** Task data **
========================

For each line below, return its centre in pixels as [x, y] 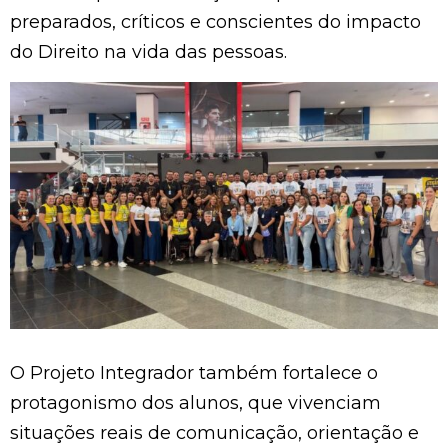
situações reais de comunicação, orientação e [214, 433]
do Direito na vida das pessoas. [148, 52]
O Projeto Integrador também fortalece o [194, 373]
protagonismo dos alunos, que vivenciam [195, 403]
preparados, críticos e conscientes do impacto [215, 22]
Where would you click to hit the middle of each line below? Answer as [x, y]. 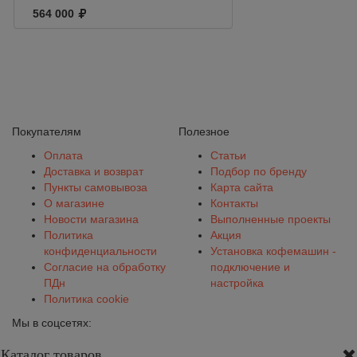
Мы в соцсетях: [52, 323]
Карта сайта [242, 188]
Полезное [204, 132]
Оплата [63, 156]
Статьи [228, 156]
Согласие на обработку [105, 267]
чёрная [135, 42]
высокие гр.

========================

Quote the records in full and exactly; skip any image.

** Reply to the exercise **
For each line below, return its centre in pixels as [x, y] 
situações reais de comunicação, orientação e [214, 433]
do Direito na vida das pessoas. [148, 52]
O Projeto Integrador também fortalece o [194, 373]
protagonismo dos alunos, que vivenciam [195, 403]
preparados, críticos e conscientes do impacto [215, 22]
Where would you click to hit the middle of each line below? Answer as [x, y]. 
Мы в соцсетях: [52, 323]
Карта сайта [242, 188]
Полезное [204, 132]
Оплата [63, 156]
Статьи [228, 156]
Согласие на обработку [105, 267]
чёрная [135, 42]
высокие гр.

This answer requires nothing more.